* WHAT TO WORK ON:
The entries that follow contain images, which should be left out; output everything else exactly.

******

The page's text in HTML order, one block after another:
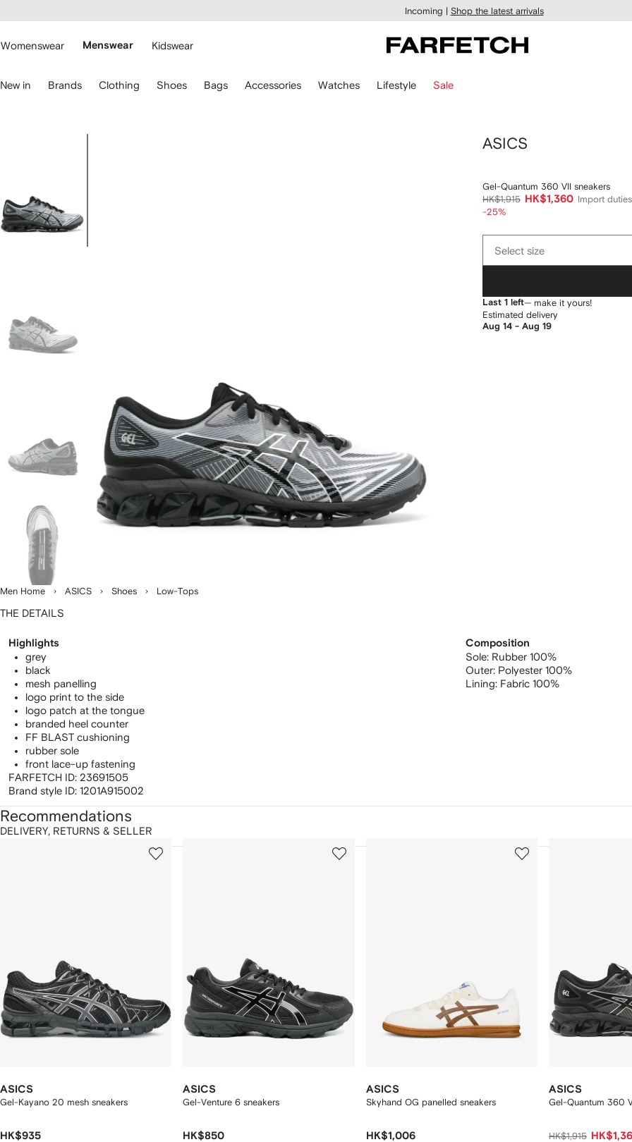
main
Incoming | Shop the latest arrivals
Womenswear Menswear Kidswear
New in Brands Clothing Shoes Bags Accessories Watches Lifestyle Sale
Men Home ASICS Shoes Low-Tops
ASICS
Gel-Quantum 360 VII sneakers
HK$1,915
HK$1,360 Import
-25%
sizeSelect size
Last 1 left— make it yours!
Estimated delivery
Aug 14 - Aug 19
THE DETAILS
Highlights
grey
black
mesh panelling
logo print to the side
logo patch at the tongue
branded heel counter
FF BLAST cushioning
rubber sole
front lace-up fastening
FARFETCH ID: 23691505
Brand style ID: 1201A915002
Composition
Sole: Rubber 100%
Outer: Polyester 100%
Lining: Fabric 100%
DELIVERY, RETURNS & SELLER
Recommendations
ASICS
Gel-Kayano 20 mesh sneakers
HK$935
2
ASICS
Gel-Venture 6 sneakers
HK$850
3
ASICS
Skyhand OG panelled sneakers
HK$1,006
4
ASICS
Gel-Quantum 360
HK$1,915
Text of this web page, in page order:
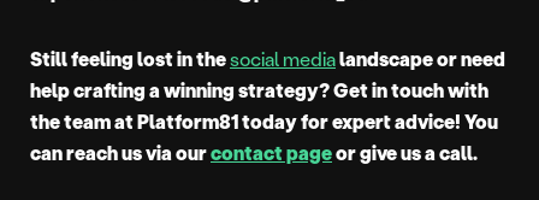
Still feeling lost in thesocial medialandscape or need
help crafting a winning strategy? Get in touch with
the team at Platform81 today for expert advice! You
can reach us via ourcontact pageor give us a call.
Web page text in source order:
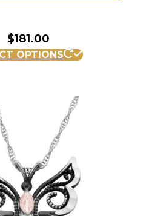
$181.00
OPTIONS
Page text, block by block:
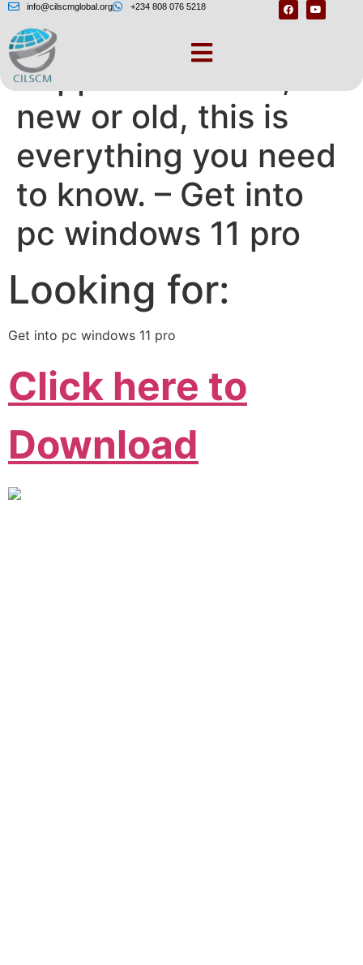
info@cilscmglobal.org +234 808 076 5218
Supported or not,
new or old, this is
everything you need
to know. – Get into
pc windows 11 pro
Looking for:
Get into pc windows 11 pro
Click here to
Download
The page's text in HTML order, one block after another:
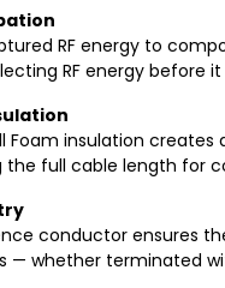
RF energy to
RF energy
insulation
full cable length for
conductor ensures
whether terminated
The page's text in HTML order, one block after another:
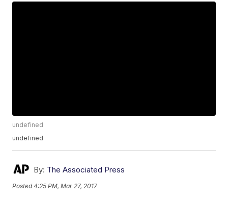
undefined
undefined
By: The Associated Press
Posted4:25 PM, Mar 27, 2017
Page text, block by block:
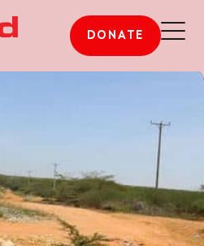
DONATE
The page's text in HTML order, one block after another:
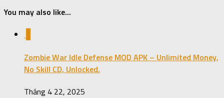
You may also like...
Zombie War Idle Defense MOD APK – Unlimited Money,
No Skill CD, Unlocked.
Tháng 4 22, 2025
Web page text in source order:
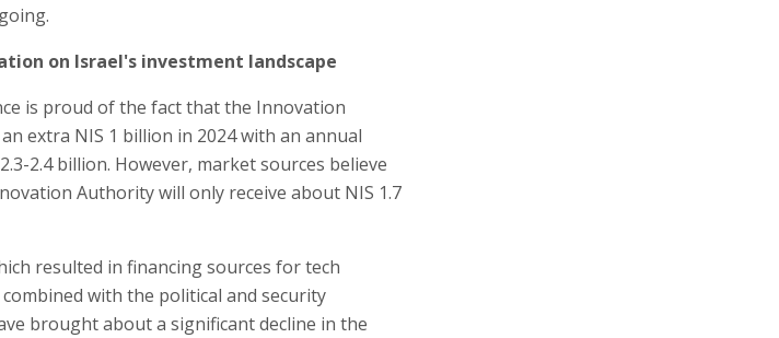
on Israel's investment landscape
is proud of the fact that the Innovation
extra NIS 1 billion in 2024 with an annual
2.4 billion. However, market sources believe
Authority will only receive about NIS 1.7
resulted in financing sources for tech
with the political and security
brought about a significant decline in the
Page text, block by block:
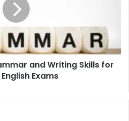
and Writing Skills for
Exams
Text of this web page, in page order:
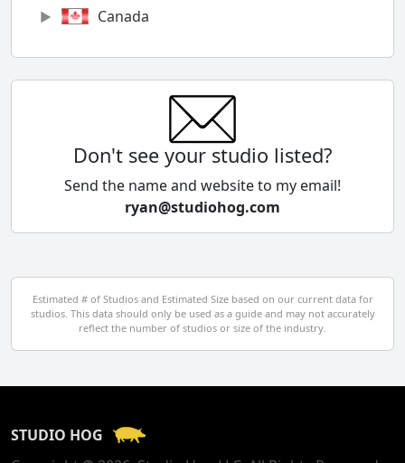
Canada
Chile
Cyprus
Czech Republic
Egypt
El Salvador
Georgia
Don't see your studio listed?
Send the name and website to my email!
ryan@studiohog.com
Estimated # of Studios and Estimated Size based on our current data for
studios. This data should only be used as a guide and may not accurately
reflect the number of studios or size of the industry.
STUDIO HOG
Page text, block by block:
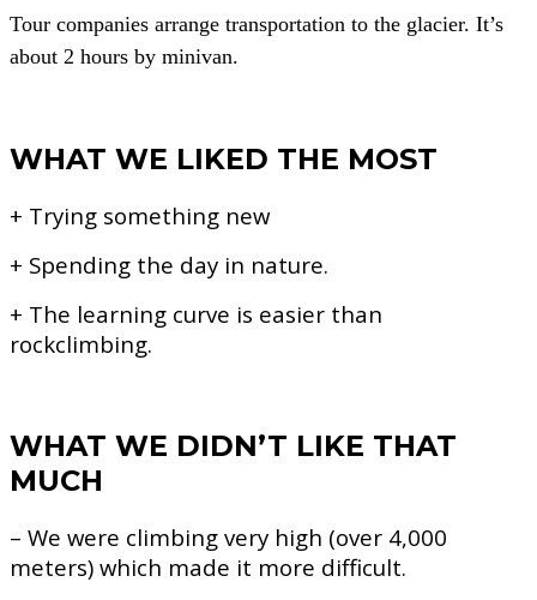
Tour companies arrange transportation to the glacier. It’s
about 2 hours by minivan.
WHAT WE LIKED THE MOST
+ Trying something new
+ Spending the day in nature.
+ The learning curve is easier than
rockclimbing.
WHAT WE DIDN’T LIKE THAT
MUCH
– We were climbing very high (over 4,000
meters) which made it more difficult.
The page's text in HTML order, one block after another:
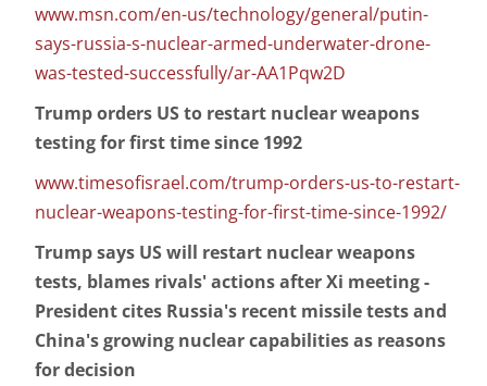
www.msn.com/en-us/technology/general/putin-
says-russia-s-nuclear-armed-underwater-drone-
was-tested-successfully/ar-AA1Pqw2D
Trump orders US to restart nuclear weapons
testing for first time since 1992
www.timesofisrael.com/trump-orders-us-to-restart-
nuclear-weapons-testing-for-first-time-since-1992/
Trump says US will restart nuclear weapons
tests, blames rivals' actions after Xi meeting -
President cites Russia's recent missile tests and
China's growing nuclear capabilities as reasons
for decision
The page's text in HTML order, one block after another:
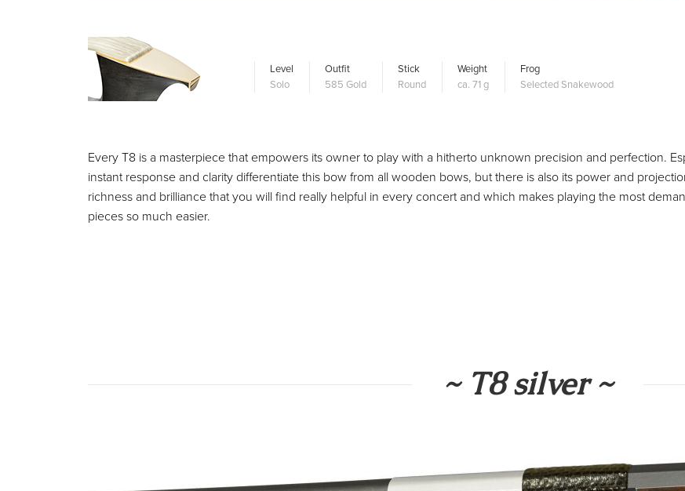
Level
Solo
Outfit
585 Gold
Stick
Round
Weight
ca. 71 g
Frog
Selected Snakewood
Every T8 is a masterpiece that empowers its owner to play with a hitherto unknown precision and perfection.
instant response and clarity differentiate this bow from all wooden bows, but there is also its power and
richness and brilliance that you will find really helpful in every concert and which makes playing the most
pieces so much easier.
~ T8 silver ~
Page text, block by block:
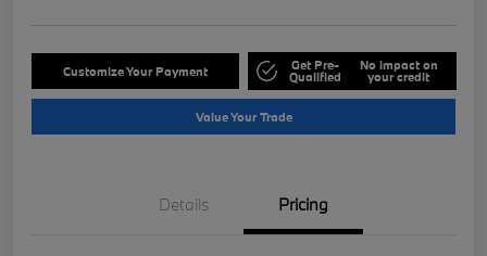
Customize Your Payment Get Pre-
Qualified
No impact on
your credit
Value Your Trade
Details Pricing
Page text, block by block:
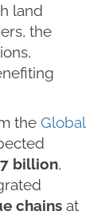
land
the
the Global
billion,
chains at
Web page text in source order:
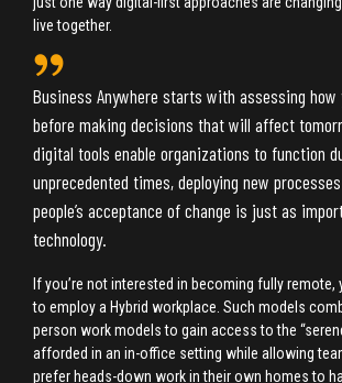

******

* ANSWER FOR THIS EXERCISE:
The page's text in HTML order, one block after another:
main
Incoming | Shop the latest arrivals
Womenswear Menswear Kidswear
New in Brands Clothing Shoes Bags Accessories Watches Lifestyle Sale
Men Home ASICS Shoes Low-Tops
ASICS
Gel-Quantum 360 VII sneakers
HK$1,915
HK$1,360 Import
-25%
sizeSelect size
Last 1 left— make it yours!
Estimated delivery
Aug 14 - Aug 19
THE DETAILS
Highlights
grey
black
mesh panelling
logo print to the side
logo patch at the tongue
branded heel counter
FF BLAST cushioning
rubber sole
front lace-up fastening
FARFETCH ID: 23691505
Brand style ID: 1201A915002
Composition
Sole: Rubber 100%
Outer: Polyester 100%
Lining: Fabric 100%
DELIVERY, RETURNS & SELLER
Recommendations
ASICS
Gel-Kayano 20 mesh sneakers
HK$935
2
ASICS
Gel-Venture 6 sneakers
HK$850
3
ASICS
Skyhand OG panelled sneakers
HK$1,006
4
ASICS
Gel-Quantum 360
HK$1,915
Text of this web page, in page order:
Still feeling lost in thesocial medialandscape or need
help crafting a winning strategy? Get in touch with
the team at Platform81 today for expert advice! You
can reach us via ourcontact pageor give us a call.
Web page text in source order:
$181.00
OPTIONS
Page text, block by block:
info@cilscmglobal.org +234 808 076 5218
Supported or not,
new or old, this is
everything you need
to know. – Get into
pc windows 11 pro
Looking for:
Get into pc windows 11 pro
Click here to
Download
The page's text in HTML order, one block after another:
RF energy to
RF energy
insulation
full cable length for
conductor ensures
whether terminated
The page's text in HTML order, one block after another:
undefined
undefined
By: The Associated Press
Posted4:25 PM, Mar 27, 2017
Page text, block by block:
DONATE
The page's text in HTML order, one block after another:
You may also like...
Zombie War Idle Defense MOD APK – Unlimited Money,
No Skill CD, Unlocked.
Tháng 4 22, 2025
Web page text in source order:
on Israel's investment landscape
is proud of the fact that the Innovation
extra NIS 1 billion in 2024 with an annual
2.4 billion. However, market sources believe
Authority will only receive about NIS 1.7
resulted in financing sources for tech
with the political and security
brought about a significant decline in the
Page text, block by block:
and Writing Skills for
Exams
Text of this web page, in page order:
Canada
Chile
Cyprus
Czech Republic
Egypt
El Salvador
Georgia
Don't see your studio listed?
Send the name and website to my email!
ryan@studiohog.com
Estimated # of Studios and Estimated Size based on our current data for
studios. This data should only be used as a guide and may not accurately
reflect the number of studios or size of the industry.
STUDIO HOG
Page text, block by block:
Tour companies arrange transportation to the glacier. It’s
about 2 hours by minivan.
WHAT WE LIKED THE MOST
+ Trying something new
+ Spending the day in nature.
+ The learning curve is easier than
rockclimbing.
WHAT WE DIDN’T LIKE THAT
MUCH
– We were climbing very high (over 4,000
meters) which made it more difficult.
The page's text in HTML order, one block after another:
www.msn.com/en-us/technology/general/putin-
says-russia-s-nuclear-armed-underwater-drone-
was-tested-successfully/ar-AA1Pqw2D
Trump orders US to restart nuclear weapons
testing for first time since 1992
www.timesofisrael.com/trump-orders-us-to-restart-
nuclear-weapons-testing-for-first-time-since-1992/
Trump says US will restart nuclear weapons
tests, blames rivals' actions after Xi meeting -
President cites Russia's recent missile tests and
China's growing nuclear capabilities as reasons
for decision
The page's text in HTML order, one block after another:
Level
Solo
Outfit
585 Gold
Stick
Round
Weight
ca. 71 g
Frog
Selected Snakewood
Every T8 is a masterpiece that empowers its owner to play with a hitherto unknown precision and perfection.
instant response and clarity differentiate this bow from all wooden bows, but there is also its power and
richness and brilliance that you will find really helpful in every concert and which makes playing the most
pieces so much easier.
~ T8 silver ~
Page text, block by block:
Customize Your Payment Get Pre-
Qualified
No impact on
your credit
Value Your Trade
Details Pricing
Page text, block by block:
land
the
the Global
billion,
chains at
Web page text in source order:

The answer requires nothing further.